Ok so I understand you mean to load all languages at startup form the file Markus posted (as they do in CoL)? And for the LanguageRegion
we also have to do the same in order to know all the possible language-country combinations. Probably everything has to be in the same file since the LanguageRegion
depends on the LanguageCode
, so that file as it is now is not valid for us.
Also, since they are not enums anymore we'd also have to do some changes in the http://api.gbif.org/v1/enumeration endpoint to accommodate these classes (probably agreed with the front-end developers).
As a long-term solution it looks good but requires some time, specially to come up with the file with all the possible combinations.
Since this is blocking the vocabulary from starting the import and curation of vocabularies, I suggest that we move this issue to the gbif-api and I move the TranslationLanguage
enum from gbif-api to the vocabulary project and I remove some weird languages. As long as the new future implementation uses the same serialization it's no problem to change the vocabulary to use different classes.
Does this make sense to you?
Since this is blocking the vocabulary from starting the import and curation of vocabularies, I suggest that we move this issue to the gbif-api and I move the
TranslationLanguage
enum from gbif-api to the vocabulary project and I remove some weird languages.
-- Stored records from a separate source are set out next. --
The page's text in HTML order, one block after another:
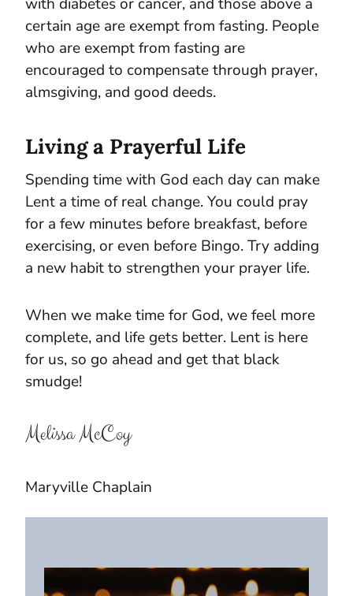
certain age are exempt from fasting. People
who are exempt from fasting are
encouraged to compensate through prayer,
almsgiving, and good deeds.
Living a Prayerful Life
Spending time with God each day can make
Lent a time of real change. You could pray
for a few minutes before breakfast, before
exercising, or even before Bingo. Try adding
a new habit to strengthen your prayer life.
When we make time for God, we feel more
complete, and life gets better. Lent is here
for us, so go ahead and get that black
smudge!
Melissa McCoy
Maryville Chaplain

As long as the new future implementation uses the same serialization it's no problem to change the vocabulary to use different classes.
Yes, that's fine for the moment. It gives more time to consider how the API should handle languages.
I moved the enum and renamed it: https://github.com/gbif/vocabulary/blob/master/model/src/main/java/org/gbif/vocabulary/model/enums/LanguageRegion.java
Also created endpoint in the vocabulary to retrieve the values: http://api.gbif-dev.org/v1/vocabularyLanguage
It's only deployed in DEV for now.
Changes can be done due to UI needs or if more language cleaning is required.
I close this and this discussion can be continued in https://github.com/gbif/gbif-api/issues/51
We are currently using 3 letter language codes. That is not enough to describe all the languages we would like to support/describe. An example is zh-TW Chinese traditional/taiwanese. We already have the website translated into traditional Chinese - we do not want to loose this option.
So we need a new enumeration for languages (existing is here). It seems natural to look to Crowdin as they make a living from translations.